Items from a dataset:
[Start of Attachment]
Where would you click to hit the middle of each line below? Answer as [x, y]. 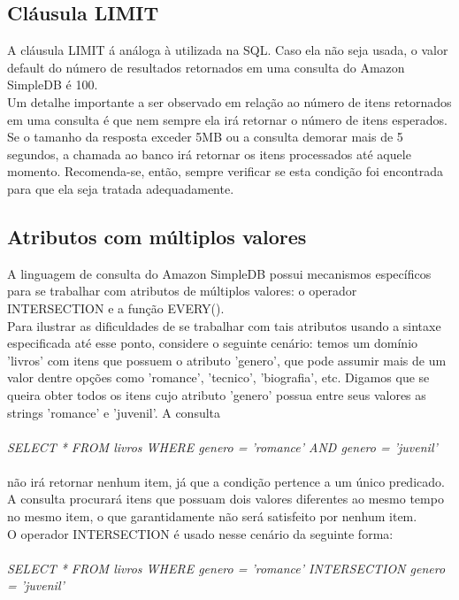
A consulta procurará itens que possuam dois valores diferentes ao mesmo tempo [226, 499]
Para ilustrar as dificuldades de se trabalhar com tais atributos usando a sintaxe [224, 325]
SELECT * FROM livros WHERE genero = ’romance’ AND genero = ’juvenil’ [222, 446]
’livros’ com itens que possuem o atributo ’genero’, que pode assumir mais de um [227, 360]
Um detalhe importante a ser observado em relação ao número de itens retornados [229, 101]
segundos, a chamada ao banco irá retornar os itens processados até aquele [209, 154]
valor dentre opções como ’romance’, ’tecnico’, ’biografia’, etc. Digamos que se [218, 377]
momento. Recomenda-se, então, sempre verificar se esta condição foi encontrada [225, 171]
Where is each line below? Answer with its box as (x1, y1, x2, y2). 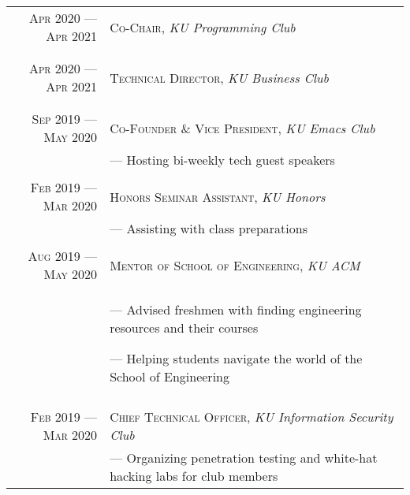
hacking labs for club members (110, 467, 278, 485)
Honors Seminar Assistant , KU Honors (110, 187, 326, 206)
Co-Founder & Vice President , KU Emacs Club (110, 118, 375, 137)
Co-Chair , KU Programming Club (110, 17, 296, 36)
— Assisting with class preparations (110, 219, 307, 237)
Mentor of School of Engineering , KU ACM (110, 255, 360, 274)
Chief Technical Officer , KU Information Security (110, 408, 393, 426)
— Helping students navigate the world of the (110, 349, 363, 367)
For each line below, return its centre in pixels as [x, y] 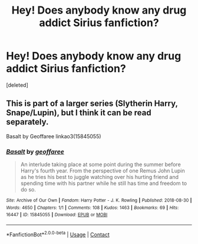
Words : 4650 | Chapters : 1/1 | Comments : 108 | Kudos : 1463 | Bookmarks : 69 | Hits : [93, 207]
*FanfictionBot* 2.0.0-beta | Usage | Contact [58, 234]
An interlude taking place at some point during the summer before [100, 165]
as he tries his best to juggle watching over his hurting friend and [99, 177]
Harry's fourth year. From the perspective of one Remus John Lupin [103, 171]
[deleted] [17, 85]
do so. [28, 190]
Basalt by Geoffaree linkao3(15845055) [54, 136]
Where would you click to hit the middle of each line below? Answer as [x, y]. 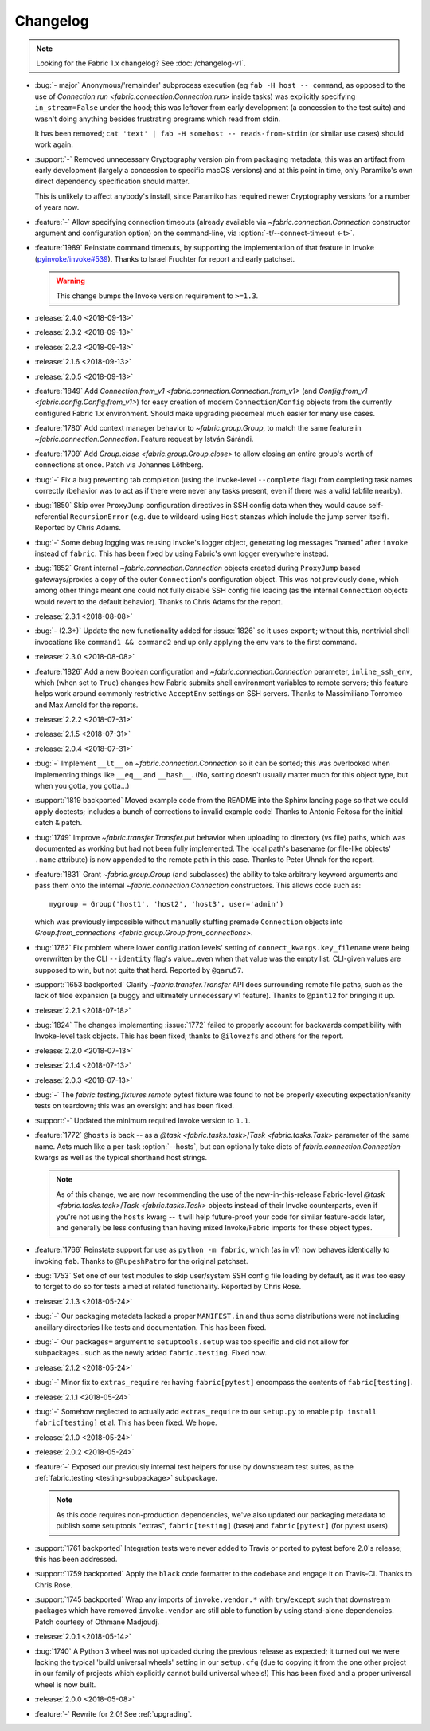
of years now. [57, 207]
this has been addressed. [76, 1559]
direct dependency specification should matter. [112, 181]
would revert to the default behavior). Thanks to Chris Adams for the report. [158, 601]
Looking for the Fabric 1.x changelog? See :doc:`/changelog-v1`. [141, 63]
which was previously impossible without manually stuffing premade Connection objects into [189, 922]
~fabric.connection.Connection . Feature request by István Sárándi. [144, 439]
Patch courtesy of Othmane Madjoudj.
[End of Attachment]
## What to produce
Some lines above hold the word "itens". Copy all of them.

## Reply to the task
A consulta procurará itens que possuam dois valores diferentes ao mesmo tempo [226, 499]
’livros’ com itens que possuem o atributo ’genero’, que pode assumir mais de um [227, 360]
Um detalhe importante a ser observado em relação ao número de itens retornados [229, 101]
segundos, a chamada ao banco irá retornar os itens processados até aquele [209, 154]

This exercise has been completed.